Previously, the reaction between thioureas and imidoyl chlorides of oxalic acid have been reported [7]. There are several methods for the synthesis of thiazolidine derivatives [8,9,10,11]. As part of our current studies on the synthesis of sulfur-containing organic compounds [12,13,14,15], we describe a facile one-pot method for the direct synthesis of functionalized thiazolidines from the reaction of primary amines (1), isothiocyanates (2), and bis(imidoyl) chlorides (3) at room temperature. The reaction of dianionic compounds with oxaldiimidoyl dichlorides has been reviewed [16].
Experimental
Primary amines, isothiocyanates, and diethyl oxalate were obtained from Merck and used without further purification. Bis(imidoyl) chloride (3) was synthesized according to the reported procedure [17]. M.p.: Electrothermal-9100 apparatus. IR spectra: Shimadzu IR-460 spectrometer; band positions in cm−1. 1H and 13C NMR spectra: Bruker DRX-300 Avance instrument at 300 and 75 MHz, respectively; δ in ppm, J in Hz. MS: Finnigan-MAT-8430EI-MS mass spectrometer, at 70 eV; in m/z (rel.%). Elemental analyses: Vario EL III CHNOS elemental analyzer.
General procedure
To a stirred mixture of primary amine (1 mmol), isothiocyanate (1 mmol), and Et3N (0.202 g, 2 mmol) was added a solution of bis(imidoyl) chloride (1 mmol) in DMF (3 mL) at room temperature. After completion of the reaction [about 6 h; TLC (AcOEt/hexane 1:4) monitoring], the mixture was diluted with AcOEt and aq NH4Cl (3 mL) and stirred for 10 min. The layers were separated, and the aqueous layer was extracted with AcOEt (3 × 3 mL). The organic fractions were combined and concentrated under reduced pressure, and the crude residue was purified by recrystallization from EtOH/AcOEt (1:1) to give the product. The spectroscopic and analytical data of compound 4a have been reported [7]. Complete spectroscopic and analytical data for products 4b–4m are given below.
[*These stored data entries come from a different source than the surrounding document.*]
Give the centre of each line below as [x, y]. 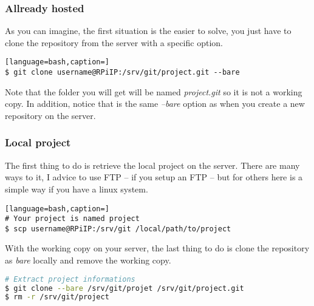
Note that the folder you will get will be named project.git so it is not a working [154, 91]
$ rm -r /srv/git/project [57, 297]
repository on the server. [50, 115]
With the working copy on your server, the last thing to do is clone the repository [157, 248]
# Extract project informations [70, 279]
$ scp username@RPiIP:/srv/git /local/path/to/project [118, 229]
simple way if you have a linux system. [77, 189]
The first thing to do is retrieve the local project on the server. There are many [152, 165]
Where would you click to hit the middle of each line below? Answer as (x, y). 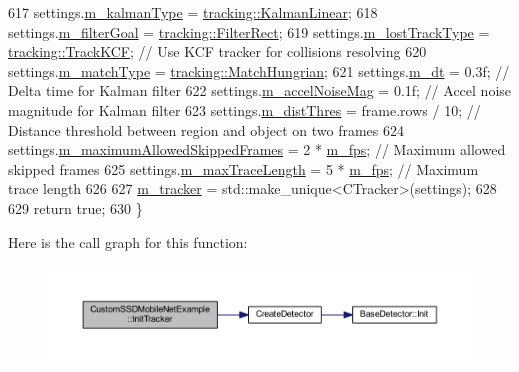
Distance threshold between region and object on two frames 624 (206, 129)
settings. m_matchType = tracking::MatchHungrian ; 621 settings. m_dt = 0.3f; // (259, 70)
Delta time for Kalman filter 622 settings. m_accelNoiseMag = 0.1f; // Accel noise (260, 90)
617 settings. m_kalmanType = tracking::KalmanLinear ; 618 (193, 12)
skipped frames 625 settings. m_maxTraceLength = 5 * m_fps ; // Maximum (243, 168)
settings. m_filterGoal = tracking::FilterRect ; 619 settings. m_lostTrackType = (249, 31)
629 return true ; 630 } (75, 207)
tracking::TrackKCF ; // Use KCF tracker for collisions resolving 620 (217, 51)
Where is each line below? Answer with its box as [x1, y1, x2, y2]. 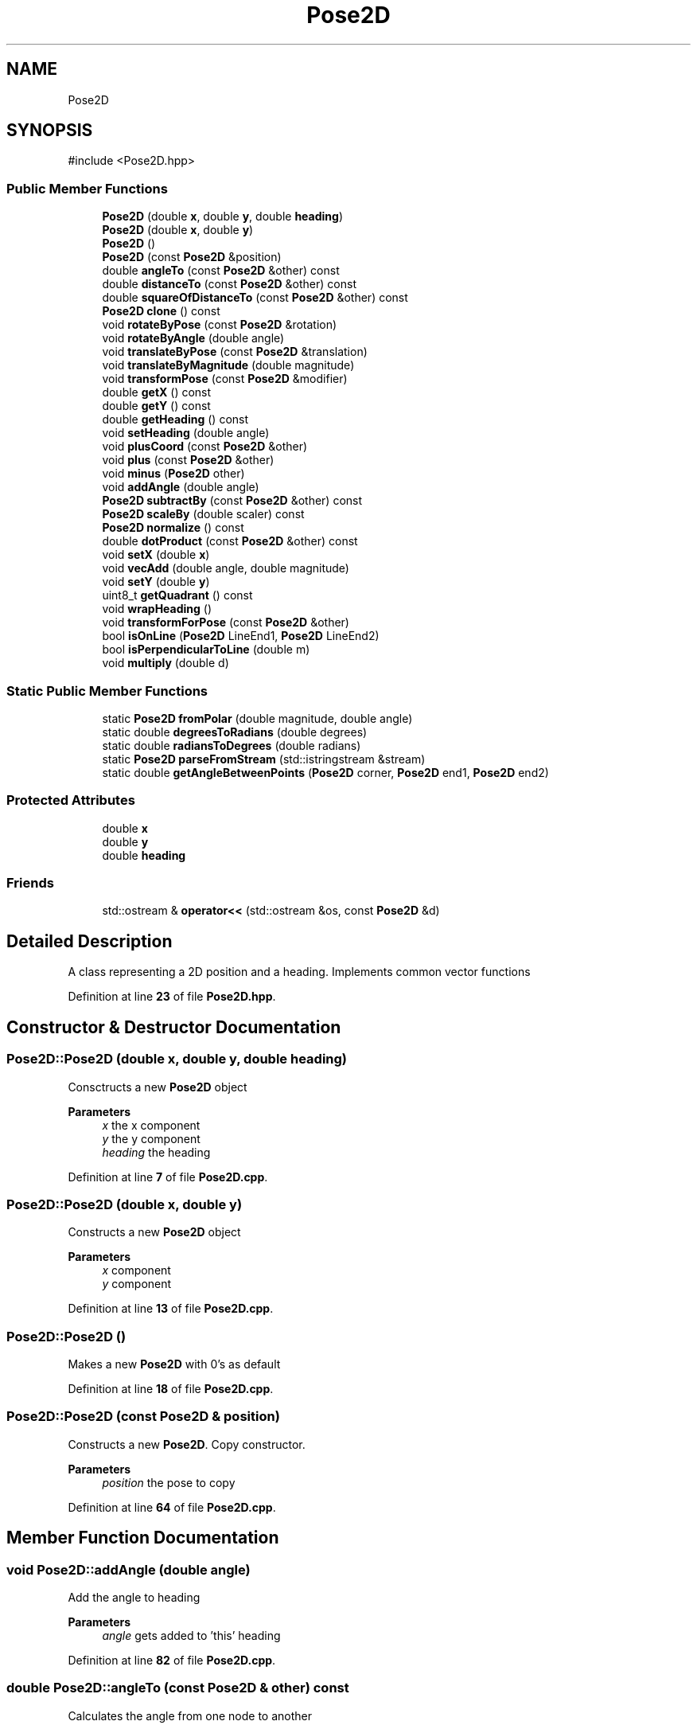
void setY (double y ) [102, 575, 210, 589]
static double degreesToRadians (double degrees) [102, 724, 368, 739]
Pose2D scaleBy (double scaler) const [102, 507, 305, 521]
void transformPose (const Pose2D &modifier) [102, 372, 348, 386]
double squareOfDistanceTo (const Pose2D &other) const [102, 291, 408, 305]
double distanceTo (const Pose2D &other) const [102, 277, 356, 291]
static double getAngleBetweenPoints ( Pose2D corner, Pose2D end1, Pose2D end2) [102, 765, 549, 779]
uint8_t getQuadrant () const [102, 588, 253, 603]
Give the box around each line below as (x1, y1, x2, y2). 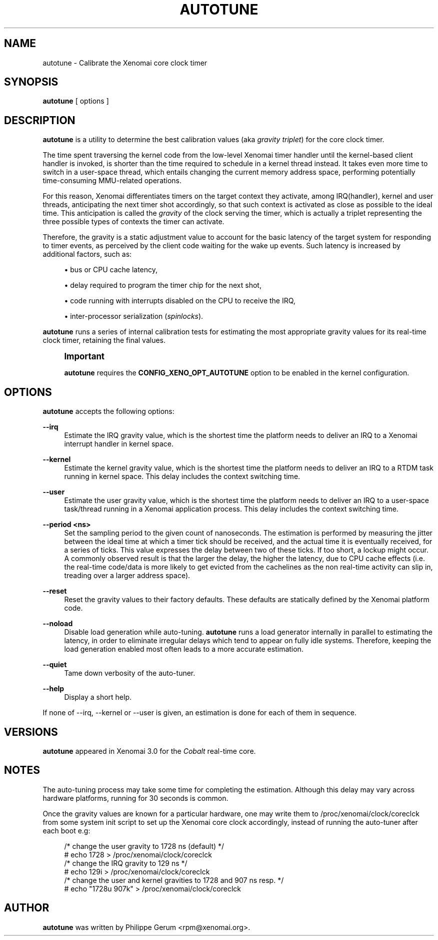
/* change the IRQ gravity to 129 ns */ (64, 858, 187, 867)
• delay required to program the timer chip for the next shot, (64, 281, 261, 290)
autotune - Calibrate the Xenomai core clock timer (42, 58, 207, 67)
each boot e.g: (42, 826, 90, 835)
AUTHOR (4, 901, 49, 914)
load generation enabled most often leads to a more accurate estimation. (64, 645, 303, 654)
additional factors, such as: (42, 250, 132, 259)
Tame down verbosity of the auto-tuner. (64, 669, 195, 678)
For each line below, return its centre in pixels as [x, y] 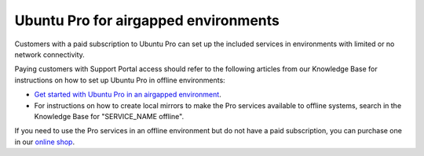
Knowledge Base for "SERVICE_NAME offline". [109, 116]
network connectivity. [50, 54]
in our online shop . [44, 142]
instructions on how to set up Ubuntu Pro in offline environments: [120, 80]
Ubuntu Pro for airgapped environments [147, 20]
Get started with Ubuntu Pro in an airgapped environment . [128, 95]
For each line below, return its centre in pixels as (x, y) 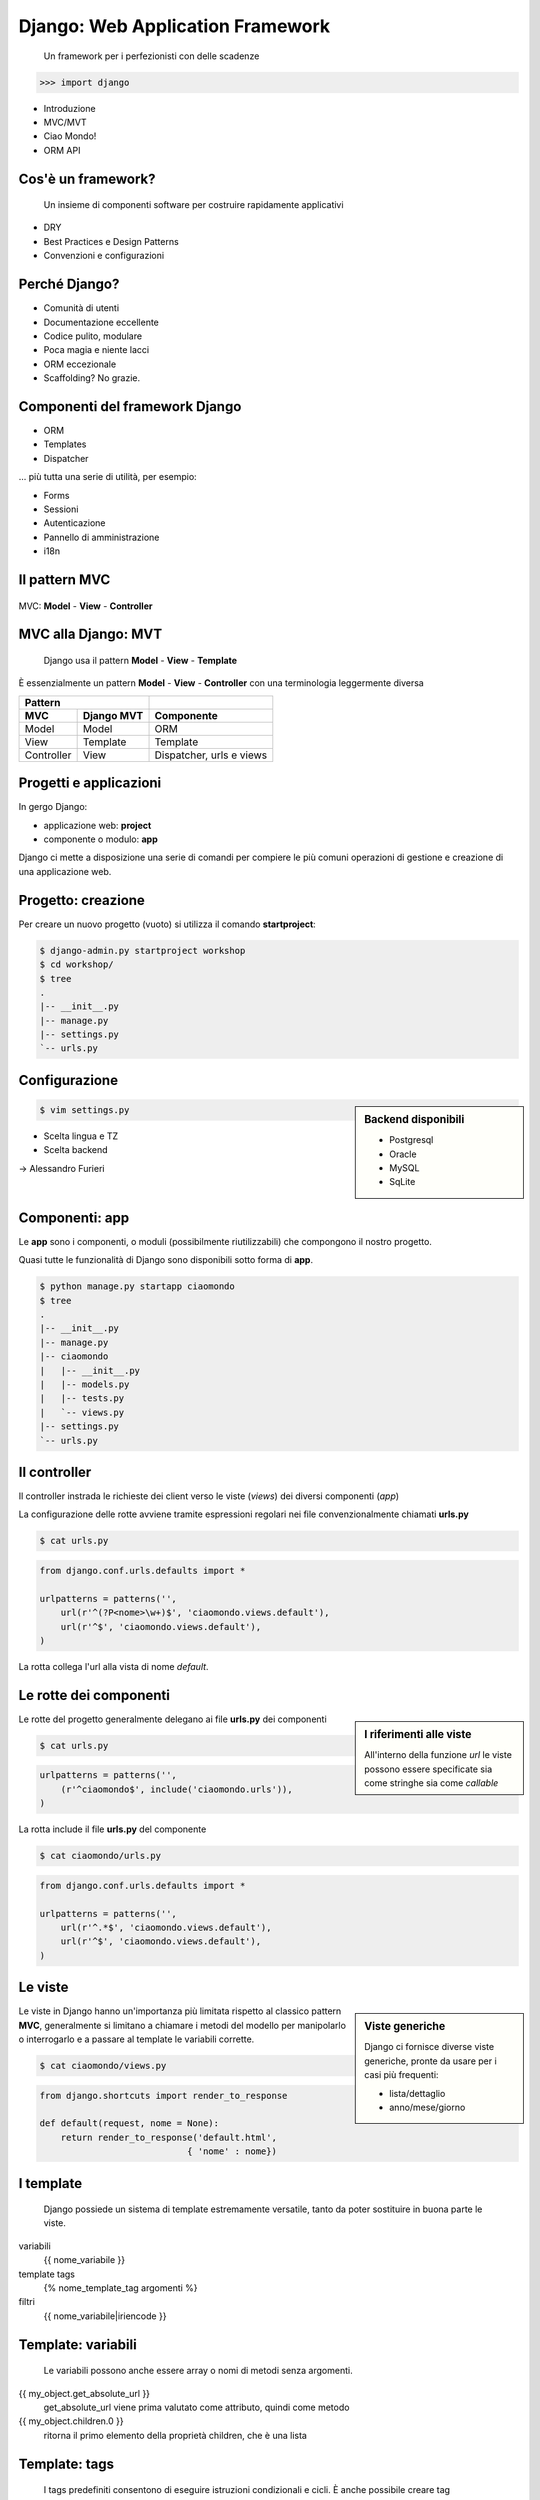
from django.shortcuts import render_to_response (163, 2095)
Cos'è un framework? (87, 178)
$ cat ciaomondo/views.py (103, 2065)
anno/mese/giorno (427, 2107)
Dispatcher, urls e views (211, 755)
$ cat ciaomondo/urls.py (100, 1856)
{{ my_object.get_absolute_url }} (84, 2393)
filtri (26, 2302)

(E)-N-((2Z,5Z)-3-phenyl-2,5-bis(phenylimino)thiazolidin-4-ylidene)benzenamine (4a)
Yellow crystals, mp: 198–200 °C {Lit [7]: 195 °C}; yield: 0.32 g (75%). IR (KBr) (ν max, cm−1): 3050, 1627 (C=N), 1588 (C=N), 1486 (C=N), 1363, 1160 (C–S), 757, 688.
(Z)-N-((2Z,4E)-2-(benzylimino)-3-phenyl-4-(phenylimino)thiazolidin-5-ylidene)benzenamine (4b)
Yellow crystals, mp: 202–204 °C; yield 0.30 g (68%). IR (KBr) (ν max, cm−1): 3060, 2925, 1631 (C=N), 1582 (C=N), 1489 (C=N), 1359, 1192 (C–S), 1065, 746, 691. 1H NMR (300 MHz, CDCl3): δ H (ppm) 4.57 (2 H, s, CH2), 6.83–6.92 (6 H, m, 6 CH), 7.21 (2 H, d, 3 J = 6.1 Hz, 2 CH), 7.27 (2 H, t, 3 J = 6.1 Hz, 2 CH), 7.30 (2 H, t, 3 J = 8.2 Hz, 2 CH), 7.36–7.42 (4 H, br. m, 4 CH), 7.51–7.59 (2 H, br. m, 2 CH), 7.62 (2 H, d, 3 J = 8.2 Hz, 2 CH). 13C NMR (75 MHz, CDCl3): δ C (ppm) 57.0 (CH2), 119.3 (2 CH), 119.5 (2 CH), 120.0 (CH), 122.5 (2 CH), 126.5 (CH), 126.7 (CH), 126.9 (2 CH), 127.2 (2 CH), 128.0 (CH), 128.2 (C), 128.5 (2 CH), 129.0 (2 CH), 129.2 (C), 129.5 (2 CH), 139.1 (C), 149.1 (C), 149.4 (C), 151.1 (C), 158.0 (C). EI-MS: m/z (%) = 446 (M+, 45), 355 (3), 296 (7), 194 (85), 135 (16), 91 (32), 77 (15). Anal. Calcd for C28H22N4S (446.57): C, 75.31; H, 4.97; N, 12.55%. Found: C, 75.72; H, 4.94; N, 12.61%.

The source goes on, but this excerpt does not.